Going back to our example result:
>>> result = array.baz.b * array.foo.x
In dask-awkward, we can inspect the necessary columns from the input
with
dask_awkward.necessary_columns
:
>>> dak.necessary_columns(result)
{"read-parquet-abc123": ["foo.x", "baz.b"]}
This creates a mapping connecting the input layer name in the graph
(step one in the example that we have been using) to the columns that
need to be read from disk (in the example above we use "abc123" as
shorthand for token that is appended to all Dask layer names). The
dak.necessary_columns
function is a utility in dask-awkward for
users to inspect their graph. When running
>>> result.compute()
dask-awkward automatically rewrites step one to use the correct
columns=["foo.x", "baz.b"]
argument when calling ak.read_parquet
at compute time.
Two data formats support this optimization today: Parquet and
ROOT. Parquet support is built in to dask-awkward,
while ROOT support is provided by the
uproot project and the
uproot.dask
interface. We still have some work to do. We've been
working through some edge cases where the optimization has been too
greedy. Also, an item on our to-do list is to add support for
optimizing reading JSON data. This will use the discovered necessary
columns to generate a JSON Schema that allows Awkward-Array's JSON
reader to skip whole parts of line delimited JSON files.
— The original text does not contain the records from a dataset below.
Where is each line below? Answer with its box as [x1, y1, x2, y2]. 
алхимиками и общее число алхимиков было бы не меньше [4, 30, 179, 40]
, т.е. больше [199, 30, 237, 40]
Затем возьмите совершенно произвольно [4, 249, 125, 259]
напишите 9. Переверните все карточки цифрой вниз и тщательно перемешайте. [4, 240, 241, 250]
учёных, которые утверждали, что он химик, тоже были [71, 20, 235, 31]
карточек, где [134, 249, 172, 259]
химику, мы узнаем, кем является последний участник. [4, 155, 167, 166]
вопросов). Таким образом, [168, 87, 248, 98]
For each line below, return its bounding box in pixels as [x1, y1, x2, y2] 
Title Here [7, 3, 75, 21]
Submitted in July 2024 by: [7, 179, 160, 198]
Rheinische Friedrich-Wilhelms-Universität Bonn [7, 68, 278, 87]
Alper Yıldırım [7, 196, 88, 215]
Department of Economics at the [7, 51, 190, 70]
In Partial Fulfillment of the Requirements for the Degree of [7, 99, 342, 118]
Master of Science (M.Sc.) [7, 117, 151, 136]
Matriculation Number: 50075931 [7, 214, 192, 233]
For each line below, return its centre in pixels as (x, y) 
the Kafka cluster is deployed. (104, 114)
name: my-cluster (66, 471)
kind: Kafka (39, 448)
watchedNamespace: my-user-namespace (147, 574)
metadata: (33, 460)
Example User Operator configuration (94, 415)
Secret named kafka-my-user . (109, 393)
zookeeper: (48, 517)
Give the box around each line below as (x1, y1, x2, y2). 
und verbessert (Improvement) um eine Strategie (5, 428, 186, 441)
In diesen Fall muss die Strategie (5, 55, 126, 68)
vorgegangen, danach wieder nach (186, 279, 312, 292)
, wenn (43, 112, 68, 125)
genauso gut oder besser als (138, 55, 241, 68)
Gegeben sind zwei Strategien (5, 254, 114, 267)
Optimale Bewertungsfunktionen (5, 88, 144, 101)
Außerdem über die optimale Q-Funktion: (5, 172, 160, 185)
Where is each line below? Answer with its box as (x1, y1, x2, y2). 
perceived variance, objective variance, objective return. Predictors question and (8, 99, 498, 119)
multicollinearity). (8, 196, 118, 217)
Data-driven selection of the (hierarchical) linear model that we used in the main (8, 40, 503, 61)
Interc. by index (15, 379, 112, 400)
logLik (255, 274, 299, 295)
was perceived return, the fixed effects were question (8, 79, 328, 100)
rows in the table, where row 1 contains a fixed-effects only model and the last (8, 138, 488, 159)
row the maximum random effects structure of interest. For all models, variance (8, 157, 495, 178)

This was few months long team effort, and I'd like to thank Jim Pivarski and Angus Hollands from the Awkward-Array team for their input during discussions and their upstream Awkward development based on our dask-awkward needs. Also thanks to Lindsey Gray for testing a lot of this work on the fly. Finally, thanks to my colleague Martin Durant for helping in all parts of dask-awkward development.